The line with "DATABASES - P3" marks where to begin. Please copy it and each line after it to the end of the records below, exactly.

═══ The input ═══

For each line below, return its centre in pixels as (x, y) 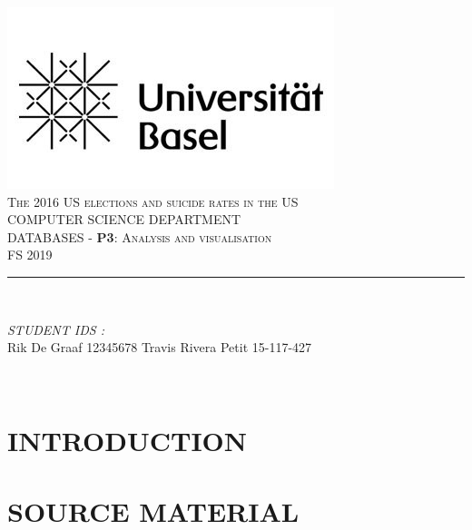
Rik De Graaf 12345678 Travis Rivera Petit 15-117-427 (160, 347)
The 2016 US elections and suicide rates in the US (153, 201)
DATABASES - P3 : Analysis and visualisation (140, 236)
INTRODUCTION (128, 440)
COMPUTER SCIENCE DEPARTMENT (124, 219)
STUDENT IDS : (56, 329)

═══

**Reply to the task:**
DATABASES - P3 : Analysis and visualisation (140, 236)
INTRODUCTION (128, 440)
COMPUTER SCIENCE DEPARTMENT (124, 219)
STUDENT IDS : (56, 329)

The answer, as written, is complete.